----- Supplied data

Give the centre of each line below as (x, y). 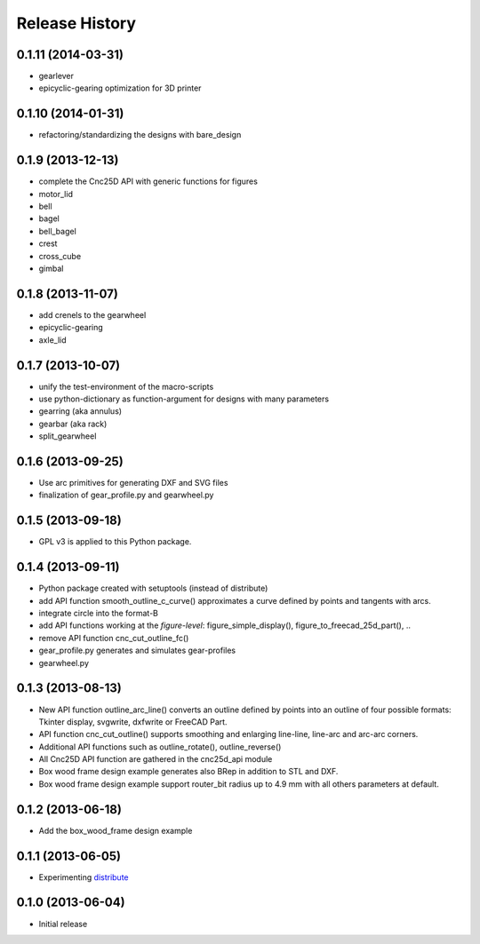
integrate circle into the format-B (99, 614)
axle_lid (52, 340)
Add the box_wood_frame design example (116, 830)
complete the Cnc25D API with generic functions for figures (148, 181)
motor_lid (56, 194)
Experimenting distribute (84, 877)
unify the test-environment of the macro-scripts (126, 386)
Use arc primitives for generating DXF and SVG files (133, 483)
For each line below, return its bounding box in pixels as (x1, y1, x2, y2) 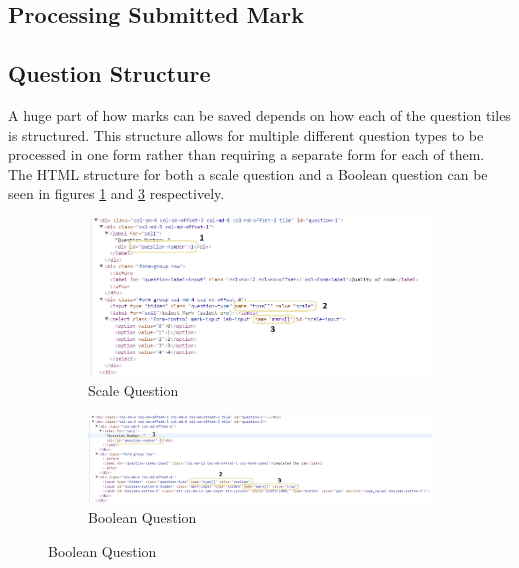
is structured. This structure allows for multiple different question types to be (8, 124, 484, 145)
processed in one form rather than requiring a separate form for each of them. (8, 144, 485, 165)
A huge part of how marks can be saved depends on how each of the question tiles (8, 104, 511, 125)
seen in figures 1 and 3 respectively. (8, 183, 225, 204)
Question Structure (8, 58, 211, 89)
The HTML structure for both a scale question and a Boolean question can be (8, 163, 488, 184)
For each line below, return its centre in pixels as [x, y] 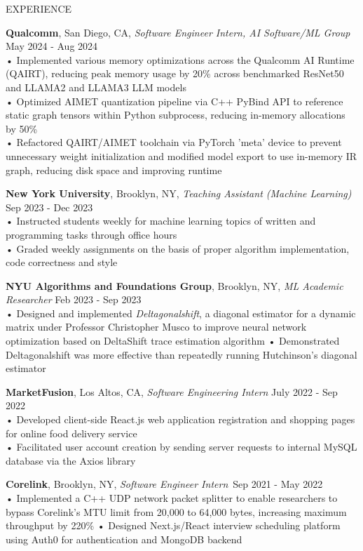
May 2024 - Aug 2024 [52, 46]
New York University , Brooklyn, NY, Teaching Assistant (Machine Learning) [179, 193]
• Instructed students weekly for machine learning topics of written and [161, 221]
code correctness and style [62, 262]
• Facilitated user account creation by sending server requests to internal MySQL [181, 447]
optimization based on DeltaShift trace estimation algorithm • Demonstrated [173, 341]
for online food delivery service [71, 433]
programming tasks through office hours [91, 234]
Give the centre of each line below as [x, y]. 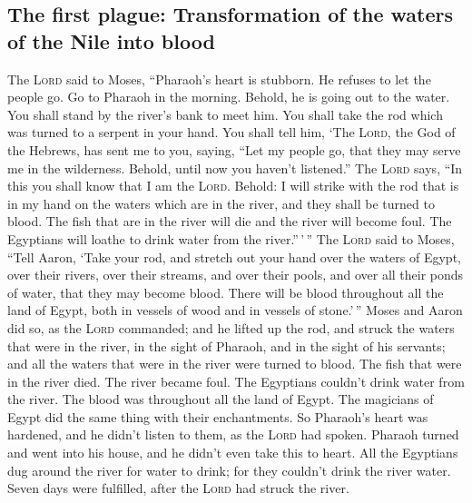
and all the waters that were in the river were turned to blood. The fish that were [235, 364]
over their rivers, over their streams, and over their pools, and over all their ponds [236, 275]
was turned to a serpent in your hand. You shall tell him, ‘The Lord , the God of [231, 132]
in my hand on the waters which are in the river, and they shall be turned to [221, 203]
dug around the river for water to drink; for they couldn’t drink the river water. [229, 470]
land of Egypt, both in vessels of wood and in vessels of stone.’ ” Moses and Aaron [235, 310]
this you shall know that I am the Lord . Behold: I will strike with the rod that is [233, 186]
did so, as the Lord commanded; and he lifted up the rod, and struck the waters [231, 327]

----------
----- Supplied data

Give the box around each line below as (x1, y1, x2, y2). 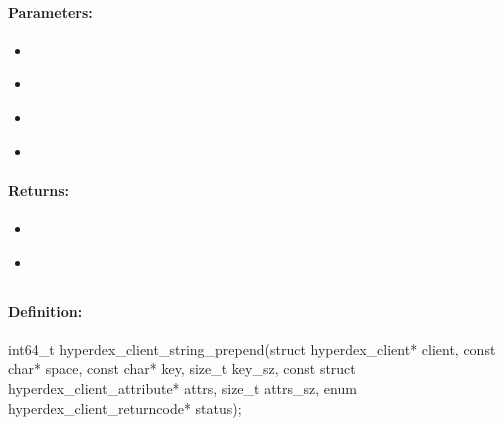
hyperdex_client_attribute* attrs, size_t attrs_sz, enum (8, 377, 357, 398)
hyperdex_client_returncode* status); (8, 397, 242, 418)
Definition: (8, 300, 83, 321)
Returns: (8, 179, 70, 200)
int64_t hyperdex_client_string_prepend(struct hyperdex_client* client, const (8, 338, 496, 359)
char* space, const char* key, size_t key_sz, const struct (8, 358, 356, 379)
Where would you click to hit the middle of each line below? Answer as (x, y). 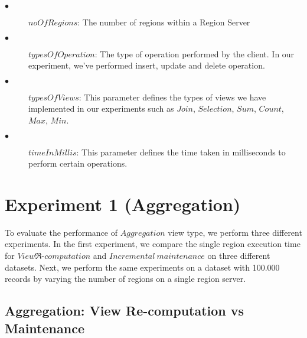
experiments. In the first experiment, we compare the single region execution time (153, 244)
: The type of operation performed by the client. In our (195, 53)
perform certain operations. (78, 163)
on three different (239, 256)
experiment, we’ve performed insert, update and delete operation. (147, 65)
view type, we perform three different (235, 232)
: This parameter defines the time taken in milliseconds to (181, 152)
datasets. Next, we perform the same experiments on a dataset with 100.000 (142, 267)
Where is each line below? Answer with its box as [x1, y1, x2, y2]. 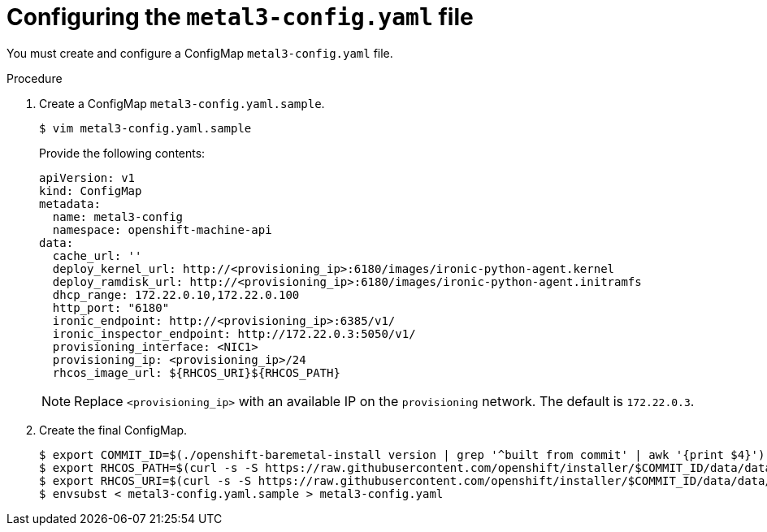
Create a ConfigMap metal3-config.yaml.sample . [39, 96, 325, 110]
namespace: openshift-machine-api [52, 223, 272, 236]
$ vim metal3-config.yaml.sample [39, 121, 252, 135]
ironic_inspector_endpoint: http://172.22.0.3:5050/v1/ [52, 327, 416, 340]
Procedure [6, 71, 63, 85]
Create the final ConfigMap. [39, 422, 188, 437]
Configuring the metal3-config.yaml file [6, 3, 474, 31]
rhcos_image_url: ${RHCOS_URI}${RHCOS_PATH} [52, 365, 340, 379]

----------

Activity
In the entries above, find each line with "const" and list it.

Expected output
int64_t hyperdex_client_string_prepend(struct hyperdex_client* client, const (8, 338, 496, 359)
char* space, const char* key, size_t key_sz, const struct (8, 358, 356, 379)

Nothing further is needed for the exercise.